In [43]:
import pandas as pd
import matplotlib.pyplot as plt

from sklearn.model_selection import train_test_split
from sklearn.preprocessing import StandardScaler

from sklearn.linear_model import LogisticRegression
from sklearn.linear_model import LinearRegression
from sklearn.tree import DecisionTreeClassifier

from sklearn.metrics import accuracy_score, precision_score, recall_score, f1_score
from sklearn.metrics import mean_absolute_error, root_mean_squared_error, r2_score
from sklearn.metrics import confusion_matrix, ConfusionMatrixDisplay

from tqdm import tqdm
import warnings

from statsbombpy import sb

In [None]:
# Scrape all events from all records in StatsBomb's open data and store then in a dataframe called all_events
warnings.filterwarnings("ignore")

all_events = pd.DataFrame()
for season in sb.competitions().iterrows():
    for match in tqdm(sb.matches(competition_id=season[1].iloc[0], season_id=season[1].iloc[1]).iterrows()):
        all_events = pd.concat([all_events, sb.events(match_id=match[1].iloc[0], split=False, flatten_attrs=True)], ignore_index=True)
    # Remove this line to scrape all seasons instead of just one
    break

4it [00:03,  1.13it/s]

In [None]:
for column in all_events.columns:
    print(column)

In [None]:
# Print all shots in the data
all_shots = all_events[all_events["shot_type"].notna()]

In [None]:
# extract relevant attributes from the all_shots dataframe
data = pd.DataFrame()
data["period"] = all_shots["period"]
data["minute"] = all_shots["minute"]
data["possession"] = all_shots["possession"]
data["play_pattern"] = all_shots["play_pattern"]
data["position"] = all_shots["position"]
data["location_x"] = all_shots["location"].apply(lambda x: x[0])
data["location_y"] = all_shots["location"].apply(lambda x: x[1])
data["duration"] = all_shots["duration"]
data["technique"] = all_shots["shot_technique"]
data["body_part"] = all_shots["shot_body_part"]
data["type"] = all_shots["shot_type"]
data["first_time"] = all_shots["shot_first_time"].fillna(False)
data["open_goal"] = all_shots["shot_open_goal"].fillna(False)
data["one_on_one"] = all_shots["shot_one_on_one"].fillna(False)
data["statsbomb_xg"] = all_shots["shot_statsbomb_xg"]

In [None]:
data

In [None]:
for column_name in ["play_pattern", "position", "technique", "body_part", "type", "first_time", "open_goal", "one_on_one"]:
    one_hot_encoded = pd.get_dummies(data[column_name], prefix=column_name)
    data = data.drop(column_name, axis=1)
    data = pd.concat([data, one_hot_encoded], axis=1)

In [None]:
data

In [None]:
data.shape

In [None]:
data.info()

In [None]:
data.nunique()

In [None]:
data["statsbomb_xg"].hist()

In [None]:
for threshold in range(1, 10, 1):
    X = data.drop("statsbomb_xg", axis=1)
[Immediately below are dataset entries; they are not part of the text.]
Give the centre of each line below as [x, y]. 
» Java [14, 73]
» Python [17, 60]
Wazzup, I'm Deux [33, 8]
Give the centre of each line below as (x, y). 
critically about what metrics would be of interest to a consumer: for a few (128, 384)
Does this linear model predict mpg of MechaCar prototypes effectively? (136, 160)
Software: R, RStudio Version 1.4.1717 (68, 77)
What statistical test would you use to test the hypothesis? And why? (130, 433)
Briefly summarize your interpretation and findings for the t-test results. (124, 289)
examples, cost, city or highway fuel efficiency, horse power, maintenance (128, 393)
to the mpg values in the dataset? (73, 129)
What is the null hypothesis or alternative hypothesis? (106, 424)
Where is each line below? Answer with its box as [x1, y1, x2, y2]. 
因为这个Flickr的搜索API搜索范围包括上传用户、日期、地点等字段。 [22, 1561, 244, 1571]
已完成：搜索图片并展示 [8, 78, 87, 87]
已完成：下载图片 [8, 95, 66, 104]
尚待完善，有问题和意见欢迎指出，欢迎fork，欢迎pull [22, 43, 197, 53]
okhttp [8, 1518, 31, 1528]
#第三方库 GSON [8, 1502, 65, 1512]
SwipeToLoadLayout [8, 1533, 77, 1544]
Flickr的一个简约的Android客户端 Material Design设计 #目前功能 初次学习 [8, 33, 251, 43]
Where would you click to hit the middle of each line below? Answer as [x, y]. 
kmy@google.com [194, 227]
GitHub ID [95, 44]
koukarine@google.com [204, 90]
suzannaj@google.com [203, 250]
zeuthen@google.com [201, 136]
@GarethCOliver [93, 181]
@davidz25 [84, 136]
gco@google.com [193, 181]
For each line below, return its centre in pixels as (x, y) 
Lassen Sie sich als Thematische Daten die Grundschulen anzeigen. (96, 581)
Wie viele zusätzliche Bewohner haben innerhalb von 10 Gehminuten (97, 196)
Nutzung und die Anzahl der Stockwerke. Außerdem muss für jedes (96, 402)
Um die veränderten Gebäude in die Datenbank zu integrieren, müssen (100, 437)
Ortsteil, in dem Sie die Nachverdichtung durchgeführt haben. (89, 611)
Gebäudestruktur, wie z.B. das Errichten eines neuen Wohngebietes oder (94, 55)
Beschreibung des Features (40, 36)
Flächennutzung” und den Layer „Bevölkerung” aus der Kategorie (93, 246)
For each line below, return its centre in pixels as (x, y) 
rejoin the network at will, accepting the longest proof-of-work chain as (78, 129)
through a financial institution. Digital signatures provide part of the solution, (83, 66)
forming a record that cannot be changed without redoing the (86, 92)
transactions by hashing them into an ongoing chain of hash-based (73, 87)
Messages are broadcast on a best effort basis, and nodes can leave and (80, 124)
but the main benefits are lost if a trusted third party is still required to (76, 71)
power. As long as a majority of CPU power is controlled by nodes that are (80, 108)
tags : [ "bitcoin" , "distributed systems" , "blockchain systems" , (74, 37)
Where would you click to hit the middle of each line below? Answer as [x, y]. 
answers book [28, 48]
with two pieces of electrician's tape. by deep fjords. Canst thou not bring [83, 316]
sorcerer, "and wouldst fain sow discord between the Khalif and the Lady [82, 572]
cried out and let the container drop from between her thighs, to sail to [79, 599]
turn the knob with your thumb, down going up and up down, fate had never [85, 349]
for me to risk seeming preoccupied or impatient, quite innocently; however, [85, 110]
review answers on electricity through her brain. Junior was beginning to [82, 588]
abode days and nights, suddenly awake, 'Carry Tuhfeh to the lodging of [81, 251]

    Y = data["statsbomb_xg"]
    # threshold = 0.5
    Y = Y.apply(lambda x: x > (threshold/10))

    scaler = StandardScaler().fit(X)
    X = scaler.transform(X)

    X_train, X_val_test, y_train, y_val_test = train_test_split(X, Y, test_size=0.4, random_state=20)
    X_val, X_test, y_val, y_test = train_test_split(X_val_test, y_val_test, test_size=0.5, random_state=20)

    clf = DecisionTreeClassifier()
    clf.fit(X_train, y_train)
    y_pred = clf.predict(X_test)

    cm = confusion_matrix(y_test, y_pred)
    disp = ConfusionMatrixDisplay(confusion_matrix=cm, display_labels=["Not a goal", "Goal"])
    disp.plot(cmap=plt.cm.Blues)
    plt.title('Confusion Matrix DT')
    plt.show()

    print(f"\nDecision Tree {threshold/10}")
    accuracy = accuracy_score(y_test, y_pred)
    precision = precision_score(y_test, y_pred)
    recall = recall_score(y_test, y_pred)
    f1 = f1_score(y_test, y_pred)
    print("Accuracy:", accuracy)
    print("Precision:", precision)
    print("Recall:", recall)
    print("F1:", f1)